Lila P. LaGrange, Glenn M. Toney, Vernon S. Bishop

Research output: Contribution to journalArticle

12 Scopus citations

Abstract

In this study the hypothesis was tested that chronic infusion of ANG II attenuates acute volume expansion (VE)-induced inhibition of renal sympathetic nerve activity (SNA). Rats received intravenous infusion of either vehicle or ANG II (12 ng·kg-1·min-1) for 7 days. ANG II-infused animals displayed an increased contribution of SNA to the maintenance of mean arterial pressure (MAP) as indicated by ganglionic blockade, which produced a significantly (P < 0.01) greater decrease in MAP (75 ± 3 mmHg) than was observed in vehicle-infused (47 ± 8 mmHg) controls. Rats were then anesthetized, and changes in MAP, mean right atrial pressure (MRAP), heart rate (HR), and renal SNA were recorded in response to right atrial infusion of isotonic saline (20% estimated blood volume in 5 min). Baseline MAP, HR, and hematocrit were not different between groups. Likewise, MAP was unchanged by acute VE in vehicle-infused animals, whereas VE induced a significant bradycardia (P < 0.05) and increase in MRAP (P < 0.05). MAP, MRAP, and HR responses to VE were not statistically different between animals infused with vehicle vs. ANG II. In contrast, VE significantly (P < 0.001) reduced renal SNA by 33.5 ± 8% in vehicle-infused animals but was without effect on renal SNA in those infused chronically with ANG II. Acutely administered losartan (3 mg/kg iv) restored VEinduced inhibition of renal SNA (P < 0.001) in rats chronically infused with ANG II. In contrast, this treatment had no effect in the vehicle-infused group. Therefore, it appears that chronic infusion of ANG II can attenuate VE-induced renal sympathoinhibition through a mechanism requiring AT1 receptor activation. The attenuated sympathoinhibitory response to VE in ANG II-infused animals remained after arterial barodenervation and systemic vasopressin V1 receptor antagonism and appeared to depend on ANG II being chronically increased because ANG II given acutely had no effect on VE-induced renal sympathoinhibition.

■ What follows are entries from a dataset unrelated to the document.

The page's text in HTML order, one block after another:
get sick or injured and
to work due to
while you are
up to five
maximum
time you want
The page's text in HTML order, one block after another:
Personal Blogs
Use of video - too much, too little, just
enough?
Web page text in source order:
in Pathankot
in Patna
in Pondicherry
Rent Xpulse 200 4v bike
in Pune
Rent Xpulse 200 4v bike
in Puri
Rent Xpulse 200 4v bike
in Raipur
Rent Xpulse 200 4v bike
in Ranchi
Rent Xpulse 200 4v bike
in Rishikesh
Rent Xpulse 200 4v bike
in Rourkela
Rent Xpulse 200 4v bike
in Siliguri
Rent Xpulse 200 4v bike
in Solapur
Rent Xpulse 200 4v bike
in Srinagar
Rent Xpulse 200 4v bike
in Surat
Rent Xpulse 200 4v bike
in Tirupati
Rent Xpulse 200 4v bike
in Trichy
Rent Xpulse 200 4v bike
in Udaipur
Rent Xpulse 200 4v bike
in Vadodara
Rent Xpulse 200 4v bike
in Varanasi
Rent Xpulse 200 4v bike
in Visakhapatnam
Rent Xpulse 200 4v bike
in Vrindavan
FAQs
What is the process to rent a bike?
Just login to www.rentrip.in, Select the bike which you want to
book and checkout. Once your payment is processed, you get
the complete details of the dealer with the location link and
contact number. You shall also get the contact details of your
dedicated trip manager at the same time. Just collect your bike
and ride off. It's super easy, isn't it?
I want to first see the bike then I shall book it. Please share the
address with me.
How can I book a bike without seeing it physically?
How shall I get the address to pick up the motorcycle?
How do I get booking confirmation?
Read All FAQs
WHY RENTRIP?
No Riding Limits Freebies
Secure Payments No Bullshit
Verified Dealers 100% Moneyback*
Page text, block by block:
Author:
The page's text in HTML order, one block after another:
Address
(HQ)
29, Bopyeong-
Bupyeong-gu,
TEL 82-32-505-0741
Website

Original languageEnglish (US)
Pages (from-to)R1098-R1107
JournalAmerican Journal of Physiology - Regulatory Integrative and Comparative Physiology
Volume284
Issue number4 53-4
StatePublished - Apr 1 2003

Keywords

  • Arterial baroreceptor reflex
  • Body fluid balance
  • Cardiopulmonary reflex
  • Sympathetic nerve activity

ASJC Scopus subject areas

  • Physiology
  • Physiology (medical)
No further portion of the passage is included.